After Thursday night' 6-3 Bears loss to the Seahawks, the visitors seemed to offer up their former coach to try and rectify the mess in Chicago. Having lived for another day in the playoff chase, they had plenty to say about the report that former Seahawks coach Pete Carroll would be interested in the Bear job.

"Coach Carroll, man, is a special human being,” Seahawks quarterback Geno Smith told reporters about Carroll. "He's a believer. He's a guy who's always gonna be upbeat. He's always going to fight. He has one way about him, and that's what I love about him. I think we're very, very much the same in that way. We just go. There's no stop, nothing like that. We just go."

Former Illinois player Devon Witherspoon called Carroll a fun guy.

“He’s a players’ coach, man,” he said. “A lot of players are going to gravitate toward him as soon as he gets there, if he does get that job. He knows how to make work (not) feel work, so that’s what makes it fun playing for him.”

Added Smith: “Coach Carroll, he can help out any team,” Smith said. “He can help out anybody.”

Not anybody. The Bears on Thursday made a statement about being hopeless.

They probably should consider the 73-year-old Carroll because once some of the younger potential candidates, like Ben Johnson, look closely at what transpired in Thursday's game and every one of the losses in the current 10-game Bears losing streak, they will want to go to the Jets or the Saints, or Giants or Raiders or Jaguars or any other place in the league.

Trying to conduct a two-minute drive, they managed to waste two timeouts in ways no one would. They finished the game with one timeout still and looking totally in disarray with three straight incompletions and a game-ending Riq Woolen interception.

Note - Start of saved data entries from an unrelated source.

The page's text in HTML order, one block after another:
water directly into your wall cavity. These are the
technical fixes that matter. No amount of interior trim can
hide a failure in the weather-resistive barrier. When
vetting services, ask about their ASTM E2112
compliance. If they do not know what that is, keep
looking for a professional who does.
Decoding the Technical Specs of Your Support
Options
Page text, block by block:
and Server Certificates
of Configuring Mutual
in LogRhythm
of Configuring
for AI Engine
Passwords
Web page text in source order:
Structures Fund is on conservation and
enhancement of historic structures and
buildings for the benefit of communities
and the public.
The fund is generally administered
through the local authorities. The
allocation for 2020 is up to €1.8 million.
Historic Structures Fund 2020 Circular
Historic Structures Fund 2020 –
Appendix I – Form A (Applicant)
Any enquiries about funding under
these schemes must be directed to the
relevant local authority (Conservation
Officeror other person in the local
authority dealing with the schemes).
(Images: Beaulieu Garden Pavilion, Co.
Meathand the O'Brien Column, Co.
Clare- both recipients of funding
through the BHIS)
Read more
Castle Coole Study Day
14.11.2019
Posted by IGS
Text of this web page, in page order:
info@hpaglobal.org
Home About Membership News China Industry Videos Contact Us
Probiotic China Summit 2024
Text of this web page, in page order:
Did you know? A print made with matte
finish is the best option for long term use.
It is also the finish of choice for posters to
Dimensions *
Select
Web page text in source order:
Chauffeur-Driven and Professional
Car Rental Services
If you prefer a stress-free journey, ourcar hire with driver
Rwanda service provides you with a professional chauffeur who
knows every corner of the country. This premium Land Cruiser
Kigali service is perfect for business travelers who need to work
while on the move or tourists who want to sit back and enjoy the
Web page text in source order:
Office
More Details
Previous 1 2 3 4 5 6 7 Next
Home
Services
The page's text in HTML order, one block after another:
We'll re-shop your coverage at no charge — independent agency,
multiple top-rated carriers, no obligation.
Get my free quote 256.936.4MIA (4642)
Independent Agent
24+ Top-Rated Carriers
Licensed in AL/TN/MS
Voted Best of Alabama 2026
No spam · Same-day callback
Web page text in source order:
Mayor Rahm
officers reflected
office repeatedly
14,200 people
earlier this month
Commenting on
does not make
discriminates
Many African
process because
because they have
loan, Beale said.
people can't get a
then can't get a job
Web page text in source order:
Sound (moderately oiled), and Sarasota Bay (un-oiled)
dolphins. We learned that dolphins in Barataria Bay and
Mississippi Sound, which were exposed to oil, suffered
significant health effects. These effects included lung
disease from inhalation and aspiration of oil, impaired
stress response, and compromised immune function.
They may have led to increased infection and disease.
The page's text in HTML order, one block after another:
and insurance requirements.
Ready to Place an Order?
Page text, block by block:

A false start on a fourth-and-1, indecision by coach Thomas Brown about whether to go for it on fourth down after the false start, sending the punt team on and then pulling them off after burning a timeout during a clock stoppage.

Quarterback Caleb Williams got hit in the throat and wasn't able to function properly after completing a miracle fourth-and-14 pass to leaping DJ Moore and couldn't get up to the line of scrimmage quickly.

It was just one thing after another and no one would want to come to Chicago, a place where last night they chanted for the owners to "sell the team."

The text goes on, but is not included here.